**TASK REQUIREMENTS**: Your answer must consist solely of the line containing "the addressability of" and each line after it through the end of the data, copied exactly.

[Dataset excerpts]
Segment Open
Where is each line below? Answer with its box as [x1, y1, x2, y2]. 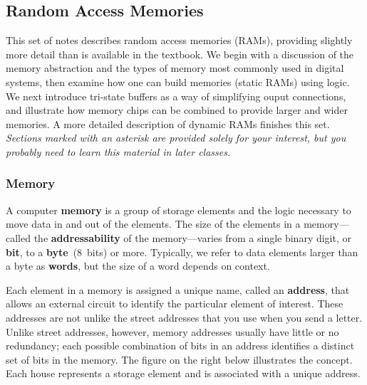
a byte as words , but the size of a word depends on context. [6, 258, 270, 273]
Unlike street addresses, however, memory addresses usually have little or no [6, 324, 339, 339]
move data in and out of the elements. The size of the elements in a [6, 216, 301, 231]
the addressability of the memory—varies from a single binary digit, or [33, 230, 351, 245]
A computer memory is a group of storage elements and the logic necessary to [6, 202, 351, 217]
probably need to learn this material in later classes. [6, 144, 231, 159]
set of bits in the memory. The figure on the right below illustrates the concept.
Segment Closed
**TASK RESULT**:
the addressability of the memory—varies from a single binary digit, or [33, 230, 351, 245]
A computer memory is a group of storage elements and the logic necessary to [6, 202, 351, 217]
probably need to learn this material in later classes. [6, 144, 231, 159]
set of bits in the memory. The figure on the right below illustrates the concept.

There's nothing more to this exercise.